Please explain the logic here because this is baffling to me. You were willing to invest the time to solve every single AoC problem this year with ChatGPT and you wrote up this summary of it, which together must have taken hours, but you couldn't fork over the $20 needed for a month-long pro subscription, which would make your results an order of magnitude more interesting?
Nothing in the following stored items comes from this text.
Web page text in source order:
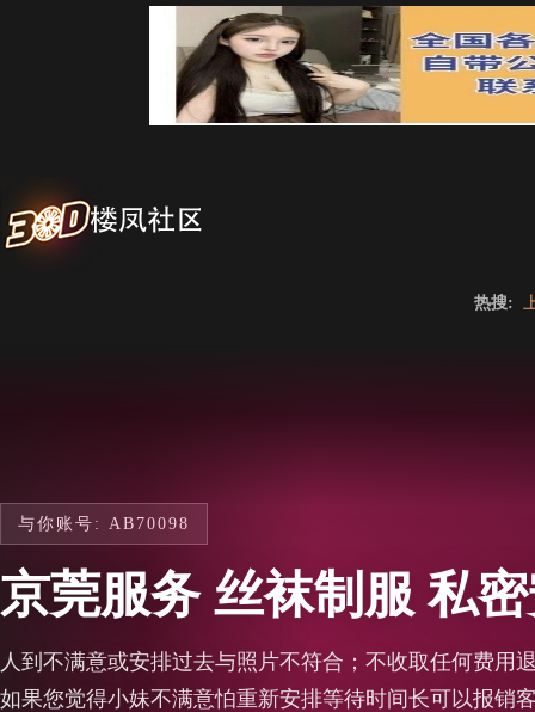
热搜:
与你账号: AB70098
京莞服务 丝袜制服 私
人到不满意或安排过去与照片不符合；不收取任何费用
如果您觉得小妹不满意怕重新安排等待时间长可以报销

How do you value your time such that this makes sense?

I wouldn't call it an order of magnitude, it's the same model but with a different prompt and the ability to run code on its own. Anyway the logic is this: I had fun doing this but its a silly project and I didn't want to spend 20$ on it. Plus I didn't have to because a youtuber did it for me.

You can also look at this as a question of whether ChatGPT Plus is worth it in general: it did better than straight API calls but I spent 2$ of API calls vs 20$ for plus, it isn't 10 times better.
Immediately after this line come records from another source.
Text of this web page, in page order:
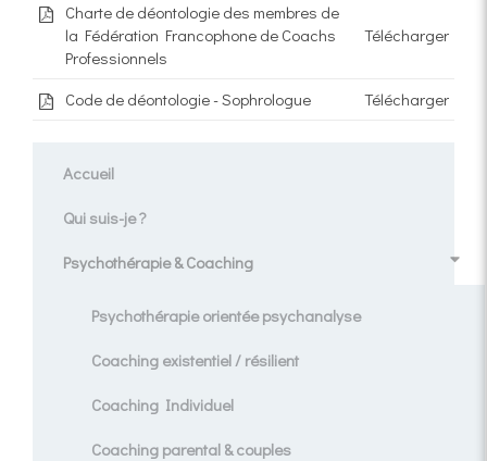
Charte de déontologie des membres de
la Fédération Francophone de Coachs
Professionnels
Télécharger
Code de déontologie - Sophrologue Télécharger
Accueil
Qui suis-je ?
Psychothérapie & Coaching
Psychothérapie orientée psychanalyse
Coaching existentiel / résilient
Coaching Individuel
Coaching parental & couples

Day 8 is a bit of a bad example, the general solution is the chinese remainder problem which isn't much harder anyway.

Have you tried to solve the general problem yourself? It's absolutely much harder than the version contestants had to solve.
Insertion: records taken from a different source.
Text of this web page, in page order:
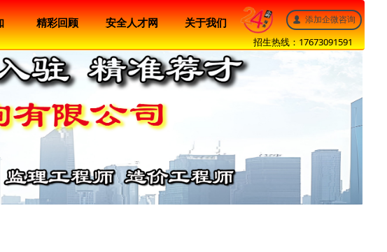
精彩回顾 安全人才网 关于我们
招生热线：17673091591
넙 添加企微咨询
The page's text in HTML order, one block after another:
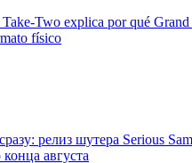
Two explica por qué
físico
релиз шутера Serious
августа
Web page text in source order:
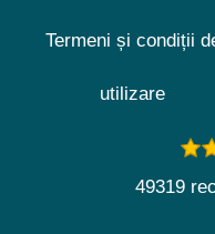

First, the Chinese remainder theorem is genuinely a lot harder than simply calculating the least common multiple. Second, the problem statement allows much more complicated input than that. For example, the problem statement allows loops with multiple end states; I don't even know how you'd deal with that efficiently, I doubt you know on the top off your head, and I certainly wouldn't fault ChatGPT for not knowing it either.

If you post your code I can probably come up with a test case that breaks it.

How could other humans learn how to construct those solutions? They read the same textbooks that are in the training set of ChatGPT (a miniscule fraction of them) and they understand their contents.

No, that's absolutely not how humans learn to code. Or at least it's not how I learned or anyone I know that's good at solving AoC style problems learned to solve them. Reading textbooks is the absolute minimum time investment. The majority of time is spent thinking about the problem, writing code, noticing it doesn't work, trying to find a flaw by reading through it, stepping through the execution with a debugger, or maybe adding printf() statements to get insight in the internal state, and so on.

It's a very interactive process. But the intermediate code, with all the printf() statements for debugging, isn't something that usually gets committed. That's why ChatGPT doesn't know to debug code that way. It has never even seen someone do this. It might have heard about printf() debugging from Wikipedia but it has never done it itself, or if it did (because of user requests), it keeps no memory of it.

You can also look at this as a question of whether ChatGPT Plus is worth it in general: it did better than straight API calls but I spent 2$ of API calls vs 20$ for plus, it isn't 10 times better.

I don't think this comparison makes sense. You're treating it as a comparison of efficiency: as if Model A is solving problems at a rate of X/day and Model B at a rate of 2X/day, so Model B is only twice as valuable as Model A. But that's not what's happening: Model B is solving problems that apparently Model A cannot solve at all. If Einstein can prove only 1% more theorems than the average physics major, does that mean he should be paid only 1% more?

I don't pay for ChatGPT Plus, I only have a paid API key

you couldn't fork over the $20 needed for a month-long pro subscription, which would make your results an order of magnitude more interesting?

I think you might be confused about this: you can access GPT-4 via the API. I haven't seen anything suggesting that the versions of GPT-4 used in the ChatGPT Plus interface are smarter than the versions you can access via the API (modulo dubious rumours of secret tests of more advanced models, which in any case would be uncontrollable for OP's experiment)

It's likely that I misunderstood something; I'm not very familiar with the various offerings. I was going by OP's own admission that they didn't pay for the top model and their version was only able to solve 7 (sub)problems vs 13(ish) for “Chat GPT Plus” which seemed to imply that the latter is a stronger problem solver.